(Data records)

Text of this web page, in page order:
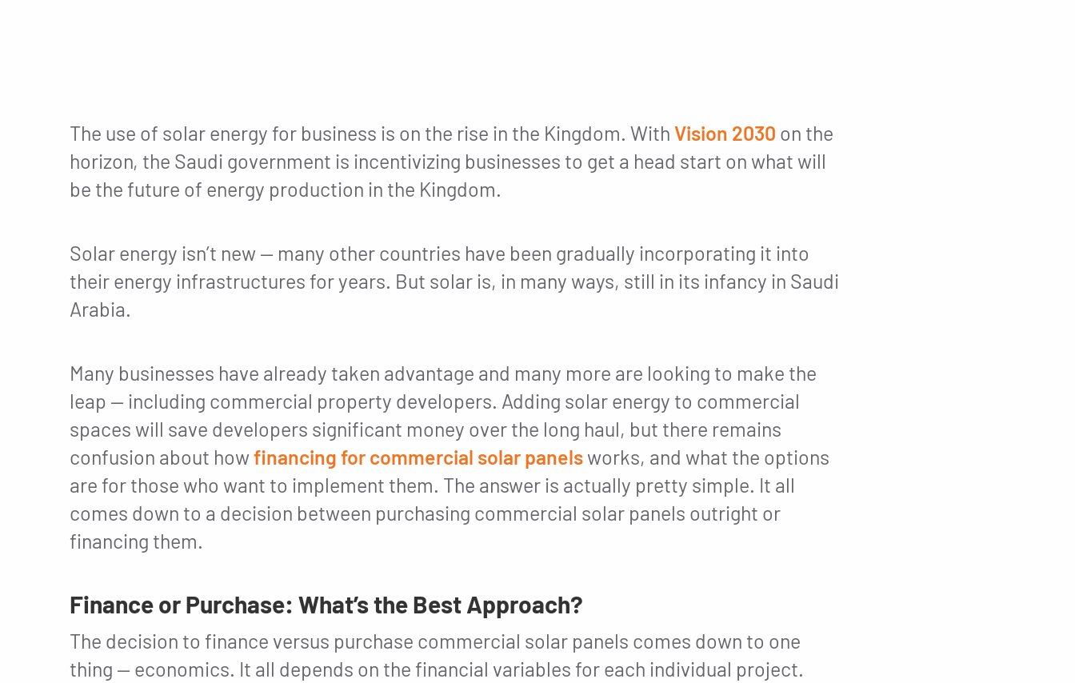
The use of solar energy for business is on the rise in the Kingdom. With Vision 2030 on the
horizon, the Saudi government is incentivizing businesses to get a head start on what will
be the future of energy production in the Kingdom.
Solar energy isn’t new — many other countries have been gradually incorporating it into
their energy infrastructures for years. But solar is, in many ways, still in its infancy in Saudi
Arabia.
Many businesses have already taken advantage and many more are looking to make the
leap — including commercial property developers. Adding solar energy to commercial
spaces will save developers significant money over the long haul, but there remains
confusion about how financing for commercial solar panels works, and what the options
are for those who want to implement them. The answer is actually pretty simple. It all
comes down to a decision between purchasing commercial solar panels outright or
financing them.
Finance or Purchase: What’s the Best Approach?
The decision to finance versus purchase commercial solar panels comes down to one
thing — economics. It all depends on the financial variables for each individual project.
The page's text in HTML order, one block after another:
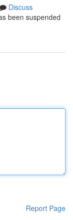
Discuss
been suspended
Report Page
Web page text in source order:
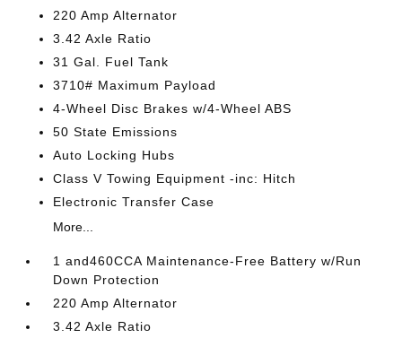
220 Amp Alternator
3.42 Axle Ratio
31 Gal. Fuel Tank
3710# Maximum Payload
4-Wheel Disc Brakes w/4-Wheel ABS
50 State Emissions
Auto Locking Hubs
Class V Towing Equipment -inc: Hitch
Electronic Transfer Case
More...
1 and460CCA Maintenance-Free Battery w/Run
Down Protection
220 Amp Alternator
3.42 Axle Ratio
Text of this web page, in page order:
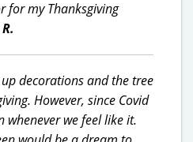
for my Thanksgiving
decorations and the tree
However, since Covid
whenever we feel like it.
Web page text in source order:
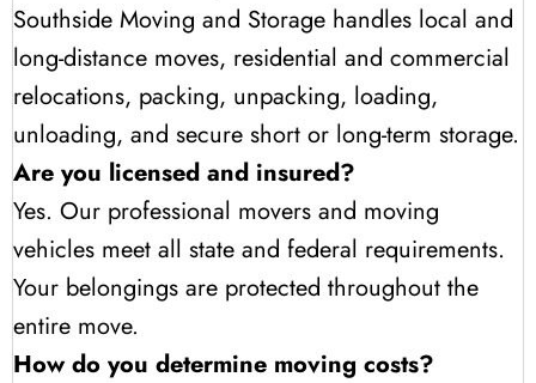
Southside Moving and Storage handles local and
long-distance moves, residential and commercial
relocations, packing, unpacking, loading,
unloading, and secure short or long-term storage.
Are you licensed and insured?
Yes. Our professional movers and moving
vehicles meet all state and federal requirements.
Your belongings are protected throughout the
entire move.
How do you determine moving costs?
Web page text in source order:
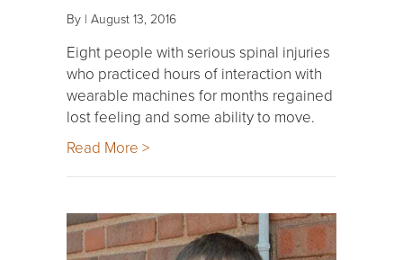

WHAT YOU HAVE TO DO: Return, exactly as they appear, the lines from the line containing "Electronic Transfer Case" through the end of the records above, both ends included, without pictures.

SOLUTION TO THE PROBLEM:
Electronic Transfer Case
More...
1 and460CCA Maintenance-Free Battery w/Run
Down Protection
220 Amp Alternator
3.42 Axle Ratio
Text of this web page, in page order:
for my Thanksgiving
decorations and the tree
However, since Covid
whenever we feel like it.
Web page text in source order:
Southside Moving and Storage handles local and
long-distance moves, residential and commercial
relocations, packing, unpacking, loading,
unloading, and secure short or long-term storage.
Are you licensed and insured?
Yes. Our professional movers and moving
vehicles meet all state and federal requirements.
Your belongings are protected throughout the
entire move.
How do you determine moving costs?
Web page text in source order:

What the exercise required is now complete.